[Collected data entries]

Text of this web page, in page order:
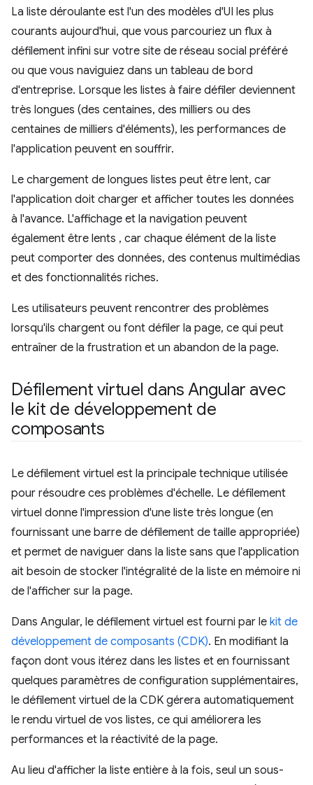
La liste déroulante est l'un des modèles d'UI les plus
courants aujourd'hui, que vous parcouriez un flux à
défilement infini sur votre site de réseau social préféré
ou que vous naviguiez dans un tableau de bord
d'entreprise. Lorsque les listes à faire défiler deviennent
très longues (des centaines, des milliers ou des
centaines de milliers d'éléments), les performances de
l'application peuvent en souffrir.
Le chargement de longues listes peut être lent, car
l'application doit charger et afficher toutes les données
à l'avance. L'affichage et la navigation peuvent
également être lents , car chaque élément de la liste
peut comporter des données, des contenus multimédias
et des fonctionnalités riches.
Les utilisateurs peuvent rencontrer des problèmes
lorsqu'ils chargent ou font défiler la page, ce qui peut
entraîner de la frustration et un abandon de la page.
Défilement virtuel dans Angular avec
le kit de développement de
composants
Le défilement virtuel est la principale technique utilisée
pour résoudre ces problèmes d'échelle. Le défilement
virtuel donne l'impression d'une liste très longue (en
fournissant une barre de défilement de taille appropriée)
et permet de naviguer dans la liste sans que l'application
ait besoin de stocker l'intégralité de la liste en mémoire ni
de l'afficher sur la page.
Dans Angular, le défilement virtuel est fourni par le kit de
développement de composants (CDK). En modifiant la
façon dont vous itérez dans les listes et en fournissant
quelques paramètres de configuration supplémentaires,
le défilement virtuel de la CDK gérera automatiquement
le rendu virtuel de vos listes, ce qui améliorera les
performances et la réactivité de la page.
Au lieu d'afficher la liste entière à la fois, seul un sous-

* [TASK OBJECTIVE]: Would you write out all of the records exactly, omitting the pictures?

* [SOLUTION BELOW]:
Text of this web page, in page order:
La liste déroulante est l'un des modèles d'UI les plus
courants aujourd'hui, que vous parcouriez un flux à
défilement infini sur votre site de réseau social préféré
ou que vous naviguiez dans un tableau de bord
d'entreprise. Lorsque les listes à faire défiler deviennent
très longues (des centaines, des milliers ou des
centaines de milliers d'éléments), les performances de
l'application peuvent en souffrir.
Le chargement de longues listes peut être lent, car
l'application doit charger et afficher toutes les données
à l'avance. L'affichage et la navigation peuvent
également être lents , car chaque élément de la liste
peut comporter des données, des contenus multimédias
et des fonctionnalités riches.
Les utilisateurs peuvent rencontrer des problèmes
lorsqu'ils chargent ou font défiler la page, ce qui peut
entraîner de la frustration et un abandon de la page.
Défilement virtuel dans Angular avec
le kit de développement de
composants
Le défilement virtuel est la principale technique utilisée
pour résoudre ces problèmes d'échelle. Le défilement
virtuel donne l'impression d'une liste très longue (en
fournissant une barre de défilement de taille appropriée)
et permet de naviguer dans la liste sans que l'application
ait besoin de stocker l'intégralité de la liste en mémoire ni
de l'afficher sur la page.
Dans Angular, le défilement virtuel est fourni par le kit de
développement de composants (CDK). En modifiant la
façon dont vous itérez dans les listes et en fournissant
quelques paramètres de configuration supplémentaires,
le défilement virtuel de la CDK gérera automatiquement
le rendu virtuel de vos listes, ce qui améliorera les
performances et la réactivité de la page.
Au lieu d'afficher la liste entière à la fois, seul un sous-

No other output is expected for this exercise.